▶ [Entries shown]:
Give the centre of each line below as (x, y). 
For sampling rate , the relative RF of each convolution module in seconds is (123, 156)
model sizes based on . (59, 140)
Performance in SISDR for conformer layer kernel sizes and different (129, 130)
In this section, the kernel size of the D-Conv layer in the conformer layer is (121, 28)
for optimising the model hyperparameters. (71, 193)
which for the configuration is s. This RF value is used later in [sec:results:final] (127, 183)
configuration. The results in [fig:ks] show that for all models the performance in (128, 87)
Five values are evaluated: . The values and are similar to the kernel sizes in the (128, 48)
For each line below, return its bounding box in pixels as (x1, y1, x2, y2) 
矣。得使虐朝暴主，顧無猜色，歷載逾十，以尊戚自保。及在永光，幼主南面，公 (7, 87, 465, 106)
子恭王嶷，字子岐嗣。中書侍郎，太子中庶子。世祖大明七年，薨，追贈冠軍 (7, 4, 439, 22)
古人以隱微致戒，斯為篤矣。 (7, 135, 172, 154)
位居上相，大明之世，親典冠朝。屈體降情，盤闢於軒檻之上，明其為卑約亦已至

--

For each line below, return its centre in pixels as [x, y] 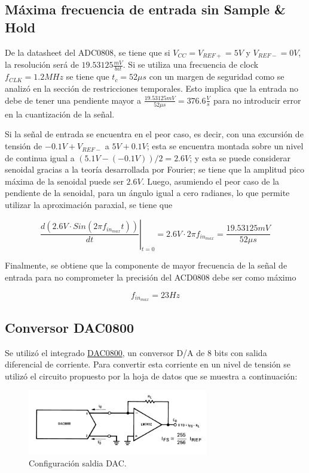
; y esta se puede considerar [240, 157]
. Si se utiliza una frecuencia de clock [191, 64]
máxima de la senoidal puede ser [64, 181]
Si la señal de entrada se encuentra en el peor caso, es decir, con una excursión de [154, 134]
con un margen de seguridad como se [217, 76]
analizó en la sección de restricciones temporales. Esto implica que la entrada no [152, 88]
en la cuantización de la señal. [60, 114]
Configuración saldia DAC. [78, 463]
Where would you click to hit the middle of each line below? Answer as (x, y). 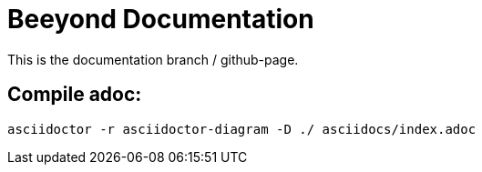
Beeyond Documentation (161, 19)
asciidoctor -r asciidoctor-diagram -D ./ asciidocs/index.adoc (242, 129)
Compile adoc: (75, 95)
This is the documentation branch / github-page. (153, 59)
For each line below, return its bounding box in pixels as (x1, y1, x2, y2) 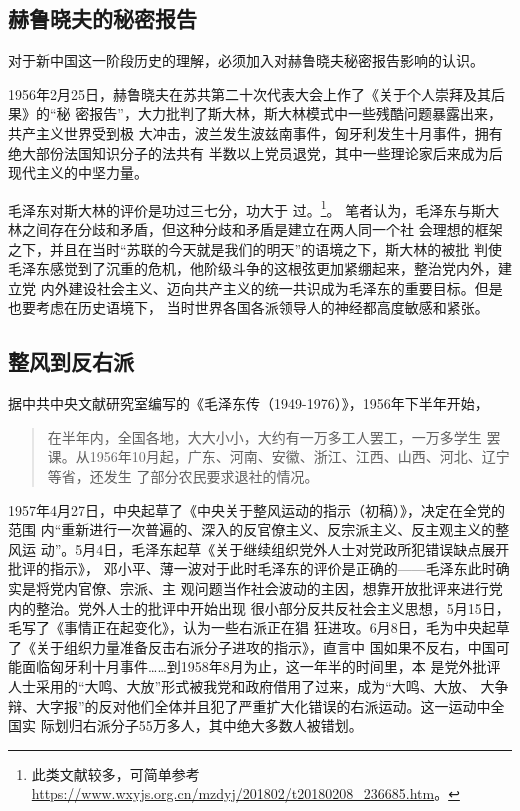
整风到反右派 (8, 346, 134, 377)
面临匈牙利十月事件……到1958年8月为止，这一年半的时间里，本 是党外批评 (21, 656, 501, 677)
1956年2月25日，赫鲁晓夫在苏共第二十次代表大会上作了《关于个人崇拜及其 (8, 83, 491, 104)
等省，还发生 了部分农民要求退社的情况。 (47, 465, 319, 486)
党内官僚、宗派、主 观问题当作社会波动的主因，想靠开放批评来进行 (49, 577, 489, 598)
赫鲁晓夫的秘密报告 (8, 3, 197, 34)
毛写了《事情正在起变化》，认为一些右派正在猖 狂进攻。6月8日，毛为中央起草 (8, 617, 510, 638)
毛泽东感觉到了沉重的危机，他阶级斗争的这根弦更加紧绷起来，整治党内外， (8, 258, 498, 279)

==

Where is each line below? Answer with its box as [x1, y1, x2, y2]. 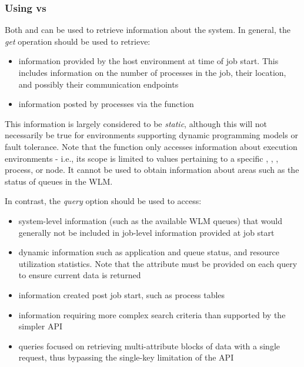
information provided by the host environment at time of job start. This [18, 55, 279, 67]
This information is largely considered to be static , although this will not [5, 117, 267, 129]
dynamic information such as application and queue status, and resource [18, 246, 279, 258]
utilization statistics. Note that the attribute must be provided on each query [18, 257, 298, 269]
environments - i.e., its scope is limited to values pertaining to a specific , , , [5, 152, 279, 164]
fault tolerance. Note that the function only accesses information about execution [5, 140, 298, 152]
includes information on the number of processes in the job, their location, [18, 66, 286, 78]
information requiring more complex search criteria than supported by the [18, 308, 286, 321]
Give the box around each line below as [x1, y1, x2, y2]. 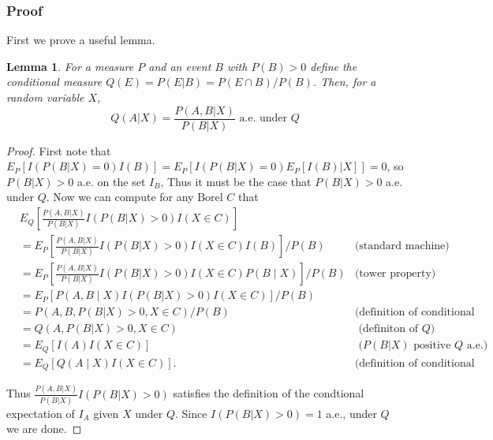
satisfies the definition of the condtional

▶ [Task to carry out]:
If a line above includes the string "puede", pick it out.

▶ [Exercise answer]:
; y esta se puede considerar [240, 157]
máxima de la senoidal puede ser [64, 181]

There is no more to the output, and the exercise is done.